→ **Supplied records**:
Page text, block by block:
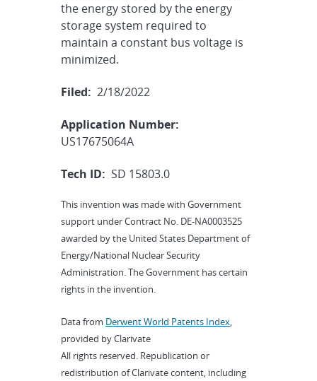
the energy stored by the energy
storage system required to
maintain a constant bus voltage is
minimized.
Filed: 2/18/2022
Application Number:
US17675064A
Tech ID: SD 15803.0
This invention was made with Government
support under Contract No. DE-NA0003525
awarded by the United States Department of
Energy/National Nuclear Security
Administration. The Government has certain
rights in the invention.
Data from Derwent World Patents Index,
provided by Clarivate
All rights reserved. Republication or
redistribution of Clarivate content, including
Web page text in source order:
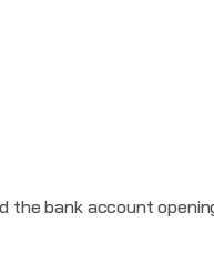
bank account
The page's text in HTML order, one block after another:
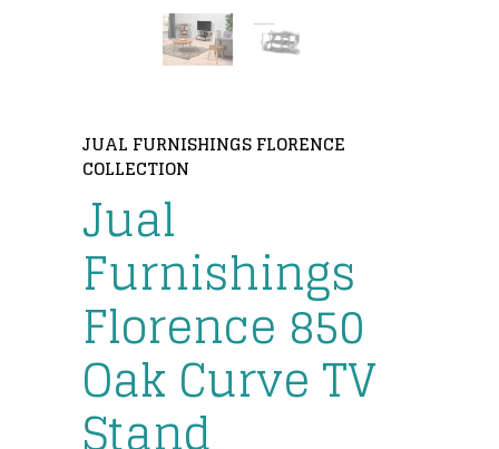
JUAL FURNISHINGS FLORENCE
COLLECTION
Jual
Furnishings
Florence 850
Oak Curve TV
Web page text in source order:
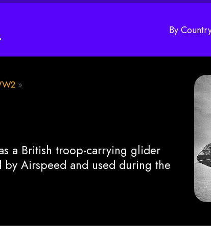
By
»
a British troop-carrying glider
Airspeed and used during the
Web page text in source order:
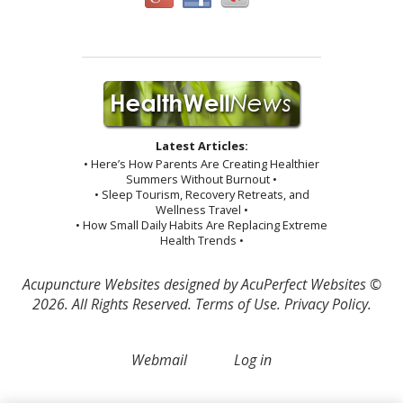
Latest Articles:
• Here’s How Parents Are Creating Healthier
Summers Without Burnout •
• Sleep Tourism, Recovery Retreats, and
Wellness Travel •
• How Small Daily Habits Are Replacing Extreme
Health Trends •
Acupuncture Websitesdesigned by AcuPerfect Websites ©
2026. All Rights Reserved. Terms of Use. Privacy Policy.
Webmail Log in
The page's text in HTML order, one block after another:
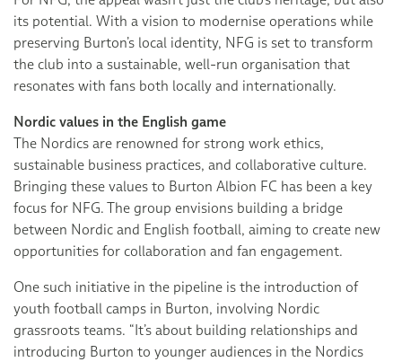
its potential. With a vision to modernise operations while
preserving Burton’s local identity, NFG is set to transform
the club into a sustainable, well-run organisation that
resonates with fans both locally and internationally.
Nordic values in the English game
The Nordics are renowned for strong work ethics,
sustainable business practices, and collaborative culture.
Bringing these values to Burton Albion FC has been a key
focus for NFG. The group envisions building a bridge
between Nordic and English football, aiming to create new
opportunities for collaboration and fan engagement.
One such initiative in the pipeline is the introduction of
youth football camps in Burton, involving Nordic
grassroots teams. “It’s about building relationships and
introducing Burton to younger audiences in the Nordics
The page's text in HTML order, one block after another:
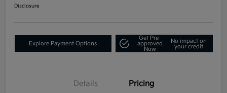
Disclosure
Explore Payment Options
Get Pre-
approved
Now
No impact on
your credit
Details Pricing
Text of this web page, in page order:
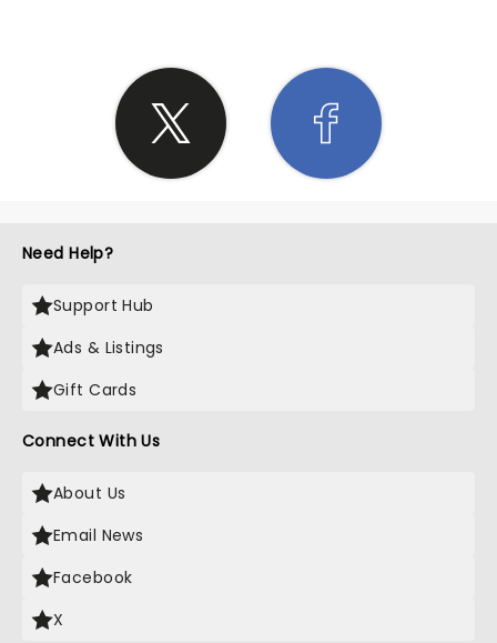
Need Help?
Support Hub
Ads & Listings
Gift Cards
Connect With Us
About Us
Email News
Facebook
X
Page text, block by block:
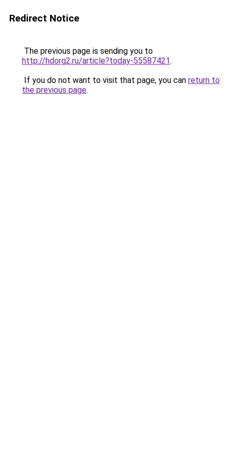
Redirect Notice
The previous page is sending you to
http://hdorg2.ru/article?today-55587421.
If you do not want to visit that page, you can return to
the previous page.
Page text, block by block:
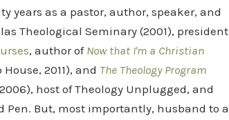
years as a pastor, author, speaker, and
Theological Seminary (2001), president
, author of Now that I'm a Christian
House, 2011), and The Theology Program
host of Theology Unplugged, and
But, most importantly, husband to a
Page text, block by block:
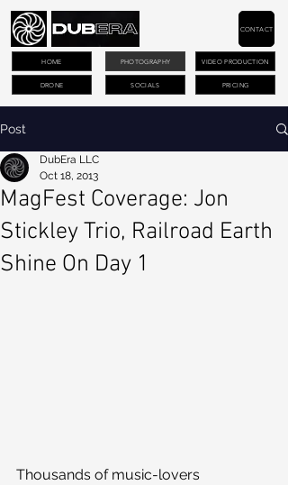
PHOTOGRAPHY VIDEO PRODUCTION
DRONE PRICING
CONTACT
HOME
SOCIALS
Post
MagFest Coverage: Jon
Stickley Trio, Railroad Earth
Shine On Day 1
DubEra LLC
Oct 18, 2013
Thousands of music-lovers
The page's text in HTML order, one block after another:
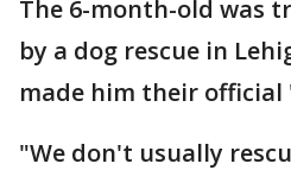
The 6-month-old was
by a dog rescue in
made him their official
"We don't usually
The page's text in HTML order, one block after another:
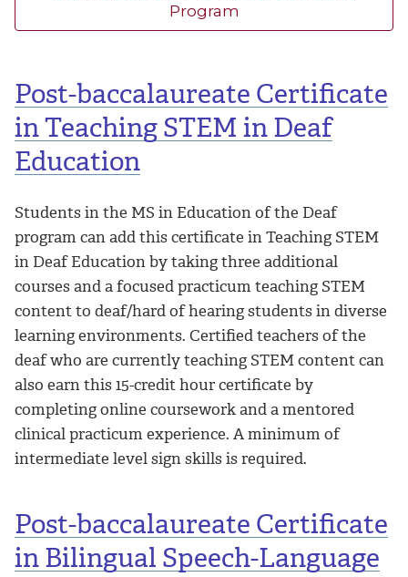
Program
Post-baccalaureate Certificate
in Teaching STEM in Deaf
Education
Students in the MS in Education of the Deaf
program can add this certificate in Teaching STEM
in Deaf Education by taking three additional
courses and a focused practicum teaching STEM
content to deaf/hard of hearing students in diverse
learning environments. Certified teachers of the
deaf who are currently teaching STEM content can
also earn this 15-credit hour certificate by
completing online coursework and a mentored
clinical practicum experience. A minimum of
intermediate level sign skills is required.
Post-baccalaureate Certificate
in Bilingual Speech-Language
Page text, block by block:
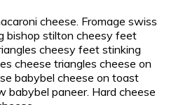
cheese. Fromage swiss
bishop stilton cheesy feet
cheesy feet stinking
cheese triangles cheese on
babybel cheese on toast
babybel paneer. Hard cheese
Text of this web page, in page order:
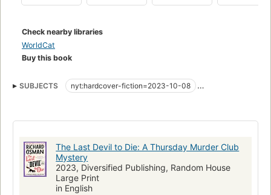
Check nearby libraries
WorldCat
Buy this book
SUBJECTS
nyt:hardcover-fiction=2023-10-08
The Last Devil to Die: A Thursday Murder Club
Mystery
2023, Diversified Publishing, Random House
Large Print
in English
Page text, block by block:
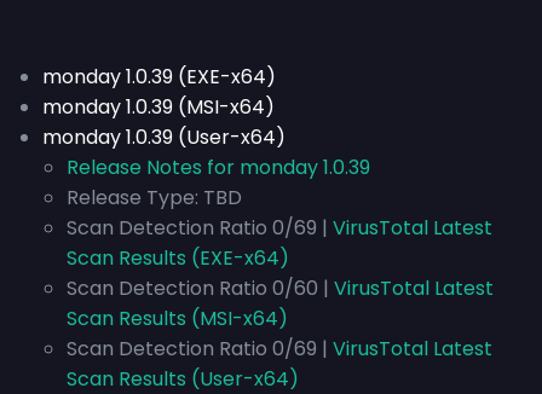
monday 1.0.39 (EXE-x64)
monday 1.0.39 (MSI-x64)
monday 1.0.39 (User-x64)
Release Notes for monday 1.0.39
Release Type: TBD
Scan Detection Ratio 0/69 | VirusTotal Latest
Scan Results (EXE-x64)
Scan Detection Ratio 0/60 | VirusTotal Latest
Scan Results (MSI-x64)
Scan Detection Ratio 0/69 | VirusTotal Latest
Scan Results (User-x64)
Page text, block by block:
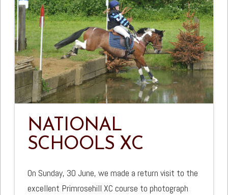
NATIONAL
SCHOOLS XC
On Sunday, 30 June, we made a return visit to the
excellent Primrosehill XC course to photograph
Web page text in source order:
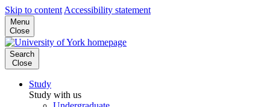
Skip to content Accessibility statement
Menu
Close
Search
Close
Study
Study with us
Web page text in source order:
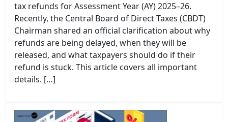
tax refunds for Assessment Year (AY) 2025–26.
Recently, the Central Board of Direct Taxes (CBDT)
Chairman shared an official clarification about why
refunds are being delayed, when they will be
released, and what taxpayers should do if their
refund is stuck. This article covers all important
details. […]
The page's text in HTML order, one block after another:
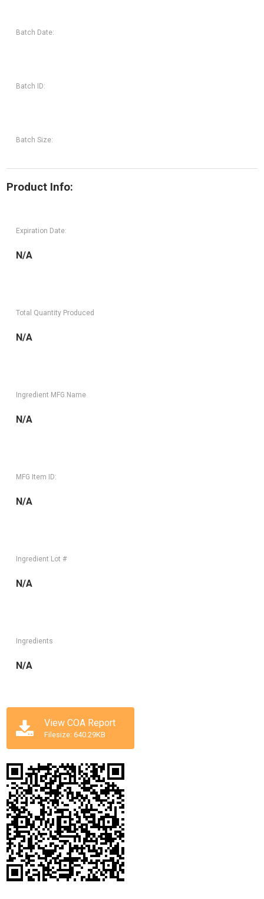
Batch Date:
Batch ID:
Batch Size:
Product Info:
Expiration Date:
N/A
Total Quantity Produced
N/A
Ingredient MFG Name
N/A
MFG Item ID:
N/A
Ingredient Lot #
N/A
Ingredients
N/A
View COA Report
Filesize: 640.29KB
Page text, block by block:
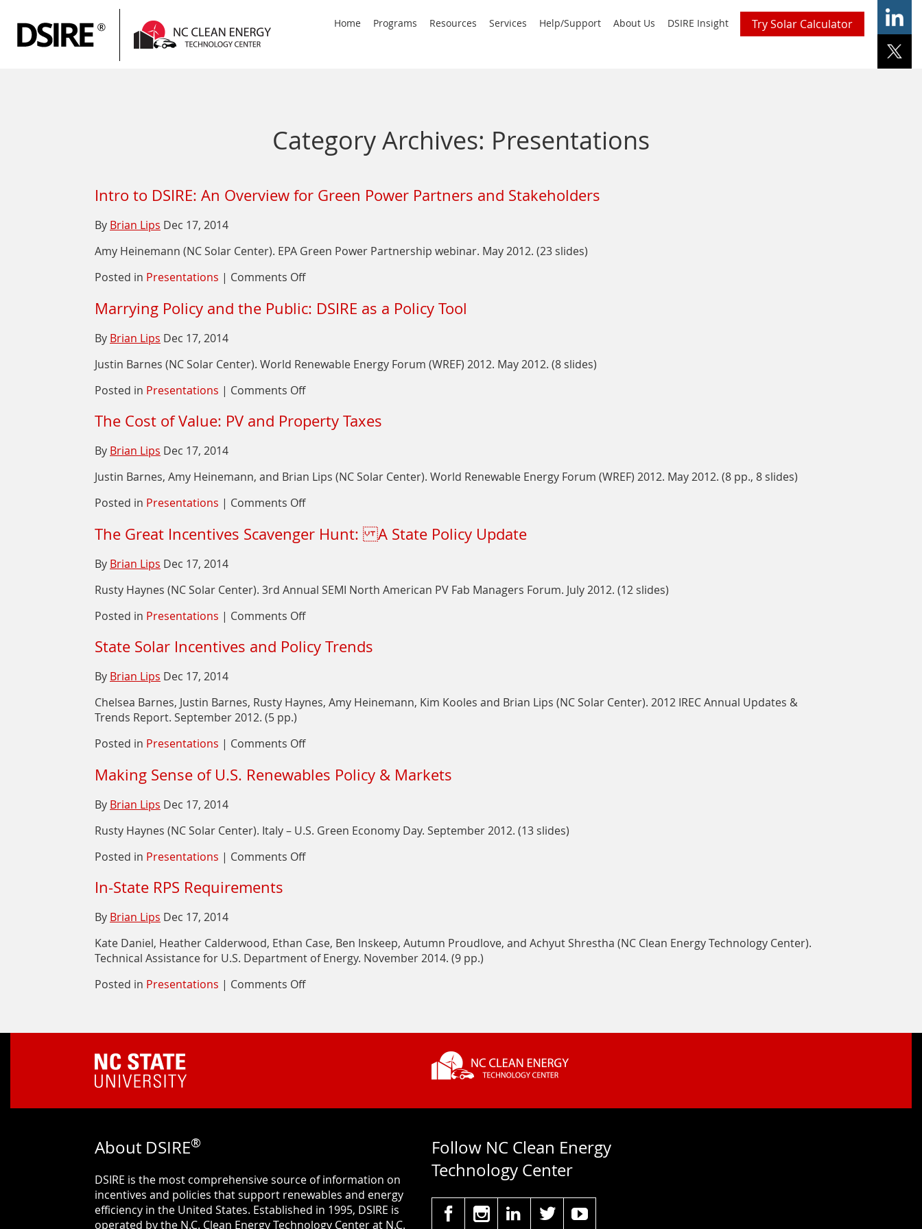
Primary
Home Programs Resources Services Help/Support About Us DSIRE Insight Try Solar Calculator
Category Archives: Presentations
Intro to DSIRE: An Overview for Green Power Partners and Stakeholders
By Brian Lips Dec 17, 2014
Amy Heinemann (NC Solar Center). EPA Green Power Partnership webinar. May 2012. (23 slides)
Posted in Presentations | Comments Offon
to
for
Partners
and
Marrying Policy and the Public: DSIRE as a Policy Tool
By Brian Lips Dec 17, 2014
Justin Barnes (NC Solar Center). World Renewable Energy Forum (WREF) 2012. May 2012. (8 slides)
Posted in Presentations | Comments Offon
Policy
and
DSIRE
as
Policy
Tool
The Cost of Value: PV and Property Taxes
By Brian Lips Dec 17, 2014
Justin Barnes, Amy Heinemann, and Brian Lips (NC Solar Center). World Renewable Energy Forum (WREF) 2012. May 2012. (8 pp., 8 slides)
Posted in Presentations | Comments Offon
Cost
and
The Great Incentives Scavenger Hunt: A State Policy Update
By Brian Lips Dec 17, 2014
Rusty Haynes (NC Solar Center). 3rd Annual SEMI North American PV Fab Managers Forum. July 2012. (12 slides)
Posted in Presentations | Comments Offon
Great
Incentives
A
Policy
State Solar Incentives and Policy Trends
By Brian Lips Dec 17, 2014
Chelsea Barnes, Justin Barnes, Rusty Haynes, Amy Heinemann, Kim Kooles and Brian Lips (NC Solar Center). 2012 IREC Annual Updates &
Trends Report. September 2012. (5 pp.)
Posted in Presentations | Comments Offon
Solar
Trends
Making Sense of U.S. Renewables Policy & Markets
By Brian Lips Dec 17, 2014
Rusty Haynes (NC Solar Center). Italy – U.S. Green Economy Day. September 2012. (13 slides)
Posted in Presentations | Comments Offon
Policy
&
Markets
In-State RPS Requirements
By Brian Lips Dec 17, 2014
Kate Daniel, Heather Calderwood, Ethan Case, Ben Inskeep, Autumn Proudlove, and Achyut Shrestha (NC Clean Energy Technology Center).
Technical Assistance for U.S. Department of Energy. November 2014. (9 pp.)
Posted in Presentations | Comments Offon
About DSIRE®
DSIRE is the most comprehensive source of information on
incentives and policies that support renewables and energy
efficiency in the United States. Established in 1995, DSIRE is
operated by the N.C. Clean Energy Technology Center at N.C.
Follow NC Clean Energy
Technology Center

→ **The problem**:
What is wanted is an exact copy of the lines above from the one containing "Recently, the Central" through the one containing "Total Quantity Produced", with no pictures in it.

→ **Answer area**:
Recently, the Central Board of Direct Taxes (CBDT)
Chairman shared an official clarification about why
refunds are being delayed, when they will be
released, and what taxpayers should do if their
refund is stuck. This article covers all important
details. […]
The page's text in HTML order, one block after another:
Batch Date:
Batch ID:
Batch Size:
Product Info:
Expiration Date:
N/A
Total Quantity Produced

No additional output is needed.